WHAT TO PRODUCE —
Pictures stay out. Everything else in the entries is copied exactly.

** Opening TASK INPUTS block **

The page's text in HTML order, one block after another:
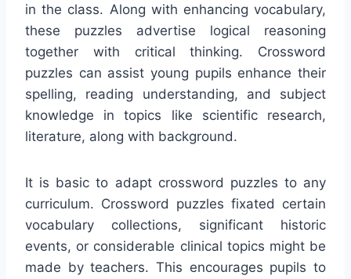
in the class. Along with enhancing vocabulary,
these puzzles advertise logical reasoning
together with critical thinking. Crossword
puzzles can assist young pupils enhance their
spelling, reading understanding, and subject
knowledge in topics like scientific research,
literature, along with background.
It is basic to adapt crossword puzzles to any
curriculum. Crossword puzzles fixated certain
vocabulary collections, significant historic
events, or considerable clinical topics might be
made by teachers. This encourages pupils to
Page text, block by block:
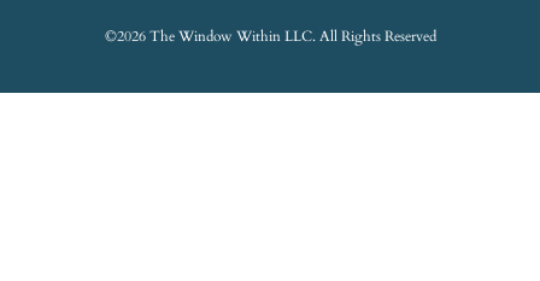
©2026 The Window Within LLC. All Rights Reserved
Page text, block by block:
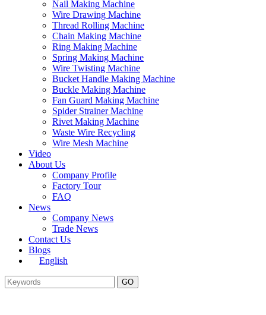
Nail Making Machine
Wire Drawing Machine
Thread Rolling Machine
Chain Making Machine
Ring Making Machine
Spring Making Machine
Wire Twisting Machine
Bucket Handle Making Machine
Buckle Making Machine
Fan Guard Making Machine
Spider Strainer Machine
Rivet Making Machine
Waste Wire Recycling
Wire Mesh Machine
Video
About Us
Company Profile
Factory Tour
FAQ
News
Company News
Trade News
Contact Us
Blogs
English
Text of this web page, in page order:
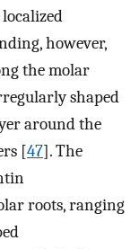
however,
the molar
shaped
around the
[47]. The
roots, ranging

** Closing TASK INPUTS block **

ANSWER BOX —
The page's text in HTML order, one block after another:
in the class. Along with enhancing vocabulary,
these puzzles advertise logical reasoning
together with critical thinking. Crossword
puzzles can assist young pupils enhance their
spelling, reading understanding, and subject
knowledge in topics like scientific research,
literature, along with background.
It is basic to adapt crossword puzzles to any
curriculum. Crossword puzzles fixated certain
vocabulary collections, significant historic
events, or considerable clinical topics might be
made by teachers. This encourages pupils to
Page text, block by block:
©2026 The Window Within LLC. All Rights Reserved
Page text, block by block:
Nail Making Machine
Wire Drawing Machine
Thread Rolling Machine
Chain Making Machine
Ring Making Machine
Spring Making Machine
Wire Twisting Machine
Bucket Handle Making Machine
Buckle Making Machine
Fan Guard Making Machine
Spider Strainer Machine
Rivet Making Machine
Waste Wire Recycling
Wire Mesh Machine
Video
About Us
Company Profile
Factory Tour
FAQ
News
Company News
Trade News
Contact Us
Blogs
English
Text of this web page, in page order:
however,
the molar
shaped
around the
[47]. The
roots, ranging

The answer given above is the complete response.